Во время бесконечных путешествий от дома к колодцу, откуда приходилось брать воду для мытья, она заметила, что в этом углу двора росла не одна трава и чертополох. Из близлежащих садов ветром сюда занесло семена кое-каких растений, и, кроме того, соседи набросали сюда же отростки ненужных им больше цветов. Некоторые из этих отростков и семян, попавшие на подходящую для них почву, не только взошли, но и расцвели.
При виде цветов девочке пришла в голову мысль собрать букеты из красного и лилового левкоя и гвоздики и поста вить их в комнате, чтобы перебить удушливый запах и хот немного оживить обстановку… Несмотря на то, что у цветов явно не было хозяина, поскольку Паликар мог щипать их в свое удовольствие, Перрина все-таки не рискнула сорвать ни одного стебелька без позволения Грен-де-Селя.
— На продажу? — спросил он.
— Нет, просто чтобы поставить в нашу комнату.
— Сколько угодно. Но если ты захочешь торговать ими то я начну с того, что сам их тебе продам; а если это для тебя, то не стесняйся, малютка. Ты любишь запах цветов, а люблю запах вина и только его и умею различать…
Из сваленной в кучу битой посуды она отобрала более или менее целые вазочки и поставила в них свои букеты. Так как цветы были сорваны в середине дня, то скоро комната наполнилась благоуханием левкоя и гвоздики, и даже как будто стало светлее.

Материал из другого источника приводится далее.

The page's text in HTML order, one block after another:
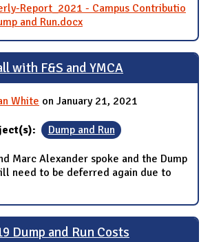
Report_2021 - Campus Contributio
and Run.docx
with F&S and YMCA
White on January 21, 2021
Dump and Run
Marc Alexander spoke and the Dump
need to be deferred again due to
Dump and Run Costs
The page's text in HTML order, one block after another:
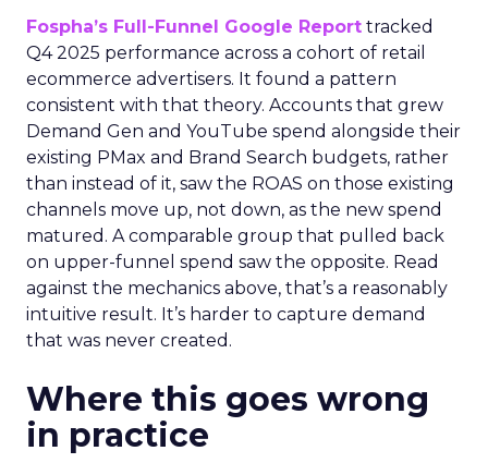
Fospha’s Full-Funnel Google Report tracked
Q4 2025 performance across a cohort of retail
ecommerce advertisers. It found a pattern
consistent with that theory. Accounts that grew
Demand Gen and YouTube spend alongside their
existing PMax and Brand Search budgets, rather
than instead of it, saw the ROAS on those existing
channels move up, not down, as the new spend
matured. A comparable group that pulled back
on upper-funnel spend saw the opposite. Read
against the mechanics above, that’s a reasonably
intuitive result. It’s harder to capture demand
that was never created.
Where this goes wrong
in practice
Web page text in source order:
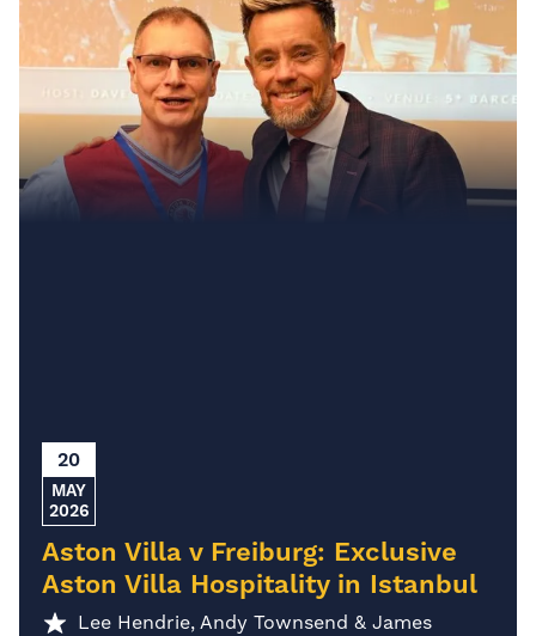
20
MAY
2026
Aston Villa v Freiburg: Exclusive
Aston Villa Hospitality in Istanbul
Lee Hendrie, Andy Townsend & James
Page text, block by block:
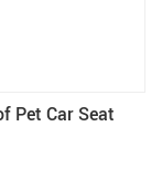
Pet Car Seat
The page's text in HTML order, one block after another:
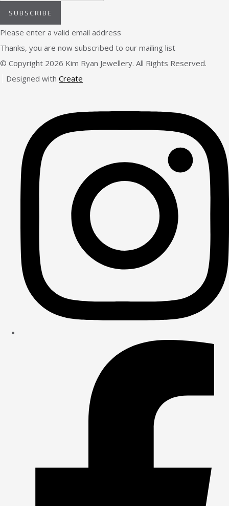
SUBSCRIBE
Please enter a valid email address
Thanks, you are now subscribed to our mailing list
© Copyright 2026 Kim Ryan Jewellery. All Rights Reserved.
Designed with Create
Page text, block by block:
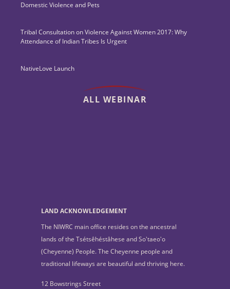
Domestic Violence and Pets
Tribal Consultation on Violence Against Women 2017: Why
Attendance of Indian Tribes Is Urgent
NativeLove Launch
ALL WEBINAR
LAND ACKNOWLEDGEMENT
The NIWRC main office resides on the ancestral
lands of the Tsétsêhéstâhese and So'taeo'o
(Cheyenne) People. The Cheyenne people and
traditional lifeways are beautiful and thriving here.
12 Bowstrings Street
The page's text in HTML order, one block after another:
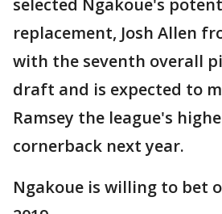
selected Ngakoue's
replacement, Josh Allen
with the seventh overall
draft and is expected to
Ramsey the league's
cornerback next year.
Ngakoue is willing to bet
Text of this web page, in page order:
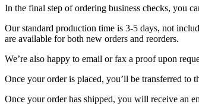
In the final step of ordering business checks, you
Our standard production time is 3-5 days, not
are available for both new orders and reorders.
We’re also happy to email or fax a proof upon
Once your order is placed, you’ll be transferred to
Once your order has shipped, you will receive an
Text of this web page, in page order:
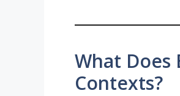
What Does
Contexts?
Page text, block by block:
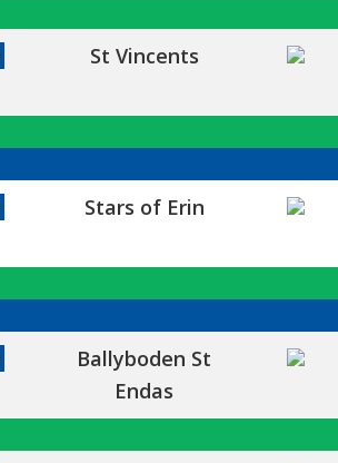
St Vincents
Stars of Erin
Ballyboden St
Endas
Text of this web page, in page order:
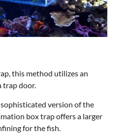
this method utilizes an
trap door.
version of the
box trap offers a larger
for the fish.
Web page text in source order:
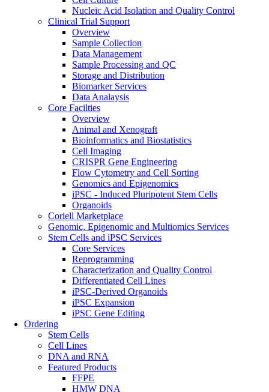
Nucleic Acid Isolation and Quality Control
Clinical Trial Support
Overview
Sample Collection
Data Management
Sample Processing and QC
Storage and Distribution
Biomarker Services
Data Analaysis
Core Facilties
Overview
Animal and Xenograft
Bioinformatics and Biostatistics
Cell Imaging
CRISPR Gene Engineering
Flow Cytometry and Cell Sorting
Genomics and Epigenomics
iPSC - Induced Pluripotent Stem Cells
Organoids
Coriell Marketplace
Genomic, Epigenomic and Multiomics Services
Stem Cells and iPSC Services
Core Services
Reprogramming
Characterization and Quality Control
Differentiated Cell Lines
iPSC-Derived Organoids
iPSC Expansion
iPSC Gene Editing
Ordering
Stem Cells
Cell Lines
DNA and RNA
Featured Products
FFPE
HMW DNA
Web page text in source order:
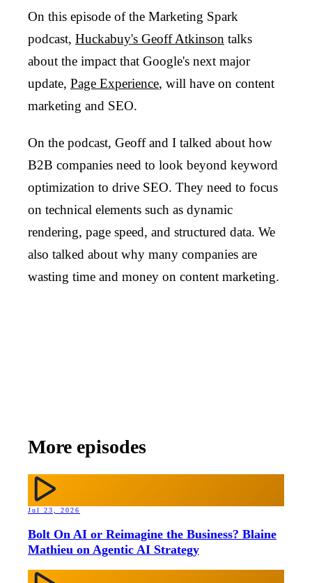
On this episode of the Marketing Spark
podcast, Huckabuy's Geoff Atkinson talks
about the impact that Google's next major
update, Page Experience, will have on content
marketing and SEO.
On the podcast, Geoff and I talked about how
B2B companies need to look beyond keyword
optimization to drive SEO. They need to focus
on technical elements such as dynamic
rendering, page speed, and structured data. We
also talked about why many companies are
wasting time and money on content marketing.
More episodes
Jul 23, 2026
Bolt On AI or Reimagine the Business? Blaine
Mathieu on Agentic AI Strategy
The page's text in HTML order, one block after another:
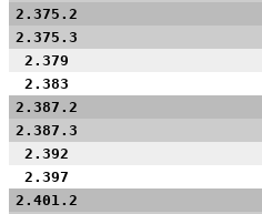
2.375.2
2.375.3
2.379
2.383
2.387.2
2.387.3
2.392
2.397
2.401.2
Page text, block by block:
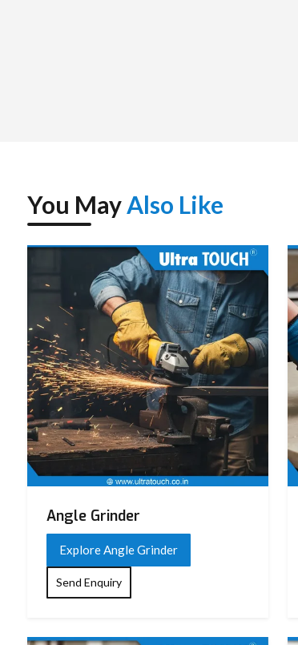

Убирая свою квартиру, Перрина заодно успела познакомиться и со своими соседями: с одной стороны жила старушка, носившая на седых волосах чепчик, украшенный трехцветными лентами, наподобие французского флага; с другой — очень высокого роста человек, согнувшийся вдвое, всегда в кожаном фартуке, таком длинном и широком, что, казалось, это было единственное его одеяние. Женщина в трехцветном чепчике была уличной певицей, как сообщил Перрине человек в фартуке. Это и была та самая Маркиза, про которую говорил Грен-де-Сель; каждый день она уходила из Шан-Гильо с красным зонтиком и толстой палкой, из которых она сооружала навес, когда устраивалась петь на перекрестках или на мостах. Что касается человека в фартуке, то, по словам Маркизы, он занимался починкой старой обуви и с утра до вечера работал, немой, как рыба, за что получил прозвище «Дядюшки Карася»; но хотя он и не говорил почти ничего, зато производил оглушительный шум своим молотком.
Солнце уже катилось к закату, когда Перрина покончила с обустройством помещения и смогла перевести туда мать. Бедная женщина была глубоко тронута, увидев расставленные в комнате цветы…
— Как ты добра к своей матери, дорогая девочка! — проговорила она.
— Я добра сама к себе, мама: если бы ты знала, как я счастлива, что могу доставить тебе удовольствие.
Правда, с наступлением ночи цветы пришлось вынести во двор, — так сильно они благоухали, — и тогда запах старого дома снова дал о себе знать. Но больная не решилась жаловаться, тем более что это все равно ничего бы не дало: они не могли покинуть Шан-Гильо и отправиться в другое место.
Ночью больная металась во сне и даже бредила; когда утром пришел доктор, он нашел, что ей хуже, и решил попробовать другое лекарство. Пришлось опять идти в аптеку, где на этот раз потребовали пять франков. Перрина, не задумываясь, храбро уплатила их; но потом сердце ее болезненно сжалось: как дотянут они при таких расходах до среды, дня продажи бедного Паликара? Если и на следующий день лекарства обойдутся в пять франков, где она возьмет эту сумму?
В дни скитаний, когда она вместе с родителями пробиралась по горам, им не раз приходилось голодать, особенно с тех пор, как они покинули Грецию и направились во Францию. Но это было совсем не то. В горах у них всегда была надежда найти какие-нибудь плоды, овощи, дичь, которые послужили бы им неплохим ужином, надежда встретить крестьян — греческих, боснийских, австрийских или тирольских, которые согласились бы сфотографироваться за несколько су. В Париже все по-другому: нет денег — нет и надежды, а их деньги подходили к концу. Что же делать? Самое ужасное было то, что ей приходилось самой отвечать на этот вопрос, а что могла она ответить и что могла предпринять? Мать ее была тяжело больна, и решать все оставалось только самой Перрине, так что настоящей матерью оказывалась именно она, хотя и была еще совсем ребенком.
Еще если бы здоровье матери поправлялось, ей было бы намного легче. Но, хотя больная никогда не жаловалась, повторяя, напротив, свое обычное «это пройдет», все-таки Перрина ясно видела, что в действительности «это не проходило»: у матери не было ни сна, ни аппетита; лихорадка, слабость и угнетенное состояние духа, напротив, усиливались с каждым днем.